2. The property and/or copyright on drawings provided by Trisco, images, text and the like are submitted by Trisco expressly reserved. It is forbidden to third parties to reproduce images and drawings, or to make such available to third parties in any manner whatsoever and in any context whatsoever.
Article 4. Prices
1. The sales price listed by Trisco is based on her purchase price and other cost factors. When one of these cost price components increases, after the confirmation of the order, but before transfer of the goods, Trisco has the right to pass on those increases to the buyer.
2. This clause is generally applicable and in particular on a change of import or export duties or other duties or taxes after the dispatch of the order confirmation and on a change in the exchange rate of the euro against foreign currency, where Trisco purchased and acquired the goods.
3. If sold at a non-determined certain price as well as in the cases referred to in the previous paragraphs of this article, Trisco has the right to cancel the purchase agreement if the buyer raises objections within ten days against the further specified price communicated to him by Trisco.
Article 5. Delivery
1. All offers made by Trisco are, unless otherwise stated, based on delivery carriage paid on the delivery address; the transport costs are therefore borne by Trisco.
2. For deliveries inferior to a fixed order value by Trisco, Trisco reserves the right to charge freight costs.
3. Goods to be delivered by Trisco are at the risk of the buyer, which risk passes on this buyer as soon as the goods used by Trisco warehouses/factories have left, as well as in the case of delivery on supply of third parties, the factories or warehouses of the third parties.
4. Trisco is authorized, though not required to insure the goods on behalf and for the account of the recipient of the goods against the risks to be determined by Trisco.
Article 6. Packaging
Unless the goods by Trisco are supplied in a factory packaging, for which the own provider of Trisco does not charge Trisco separately, the packaging can be charged extra by Trisco.
Article 7. Delivery Times
1. The delivery times indicated by Trisco are without engagement and are approximately.
2. Delivery time takes effect after Trisco has adopted the order in writing, all Trisco formalities required for the commencement of work have been completed, all required documents are in the possession of Trisco and the recipient Trisco, in accordance with the agreements reached, the data required for the implementation of the work made it available and has done the preparatory work agreed. If, in addition, at adoption of the contract payment in instalments is agreed on, and the first term expires, the delivery time expires no earlier than after receipt of the first payment period.
3. The goods and business are expected to be delivered in respect of the delivery time, when they or the main components, one and other, ready for shipment at the discretion of Trisco, after the buyer has notified Trisco in writing. The possible storage of goods and business shall be made at the expense and risk of the buyer.
4. Exceeding the delivery time, however caused, will give the customer never any right to compensation for damages, cancellation of the contract or non-performance or set-off of any obligation, which by him from this or any other related agreement with this Agreement arise, whether or not it do carry out work under or by third parties in performance of the contract, unless there has been gross negligence or wilful misconduct on the part of Trisco.
5. Extension of the delivery time can be carried out at the request of the buyer only with the express approval of Trisco. Possible resulting costs and losses for Trisco, are for the account and risk of the buyer. At the express request in writing by the buyer, Trisco can provide buyer with a budget of compensation of the extra costs or loss related to the request made by the customer to extend the delivery time.
Article 8. Change of ownership and risk.
1. Immediately after the goods or business, or the main components of it, entirely apply, as delivered by Trisco assessment within the meaning of article 7 of these general terms and conditions, without prejudice to article 5 (3) the customer bears the risk for all direct and indirect damages, which shall be annexed to or by these goods for the recipient or for third parties subject to what is provided for in article 11 of these terms and conditions should arise.

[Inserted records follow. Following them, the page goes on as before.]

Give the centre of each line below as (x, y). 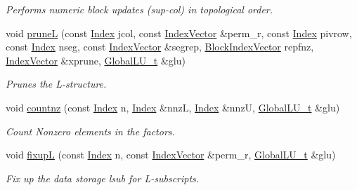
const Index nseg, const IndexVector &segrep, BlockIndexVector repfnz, (160, 47)
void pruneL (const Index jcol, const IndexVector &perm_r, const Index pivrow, (179, 33)
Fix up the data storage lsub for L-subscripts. (103, 178)
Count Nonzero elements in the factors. (90, 131)
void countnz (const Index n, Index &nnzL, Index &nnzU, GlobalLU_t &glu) (173, 107)
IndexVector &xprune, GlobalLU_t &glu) (96, 60)
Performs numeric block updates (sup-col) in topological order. (139, 9)
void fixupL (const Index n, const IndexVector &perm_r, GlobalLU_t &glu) (171, 155)
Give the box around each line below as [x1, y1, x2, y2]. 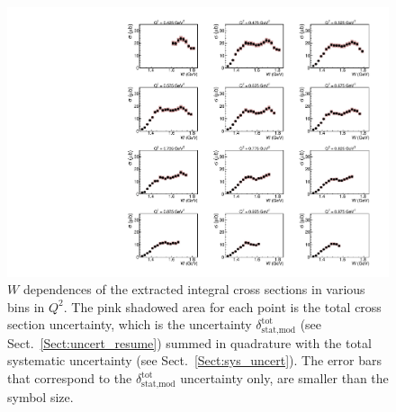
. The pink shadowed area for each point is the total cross [63, 297, 382, 316]
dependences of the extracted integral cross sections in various [22, 280, 365, 299]
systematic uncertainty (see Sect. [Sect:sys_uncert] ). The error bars [7, 351, 382, 370]
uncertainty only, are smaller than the [180, 369, 389, 388]
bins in [7, 297, 45, 316]
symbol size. [7, 387, 74, 406]
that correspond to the [7, 369, 132, 388]
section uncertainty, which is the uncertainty [7, 315, 252, 334]

2. Without prejudice to article 7, the ownership of the business, including the most important parts of this business, first on the customer as soon as the customer has completely fulfilled all its obligations towards Trisco arising from the agreement that led to the delivery of the relevant business, or from other agreements as with Trisco closed in respect of the delivery of goods or in connection with this delivery carry out work as well as by the customer in respect of actions for the shortcomings in the performance of such agreements.
Up to the moment of the full and proper compliance by the recipient of the aforementioned obligations, goods delivered remain the full property of Trisco. The customer is not expressly authorized to give or to third parties in the business property as collateral in any manner whatsoever for third parties to do serve. The customer is obliged to show the things referred to in that provision on the first reminder, or to Trisco in case of use of the competence as laid down in article 12 on first desire to return immediately to Trisco. The customer is credited for the market value of these matters in the day of the return with respect to the repossessed products based upon this article.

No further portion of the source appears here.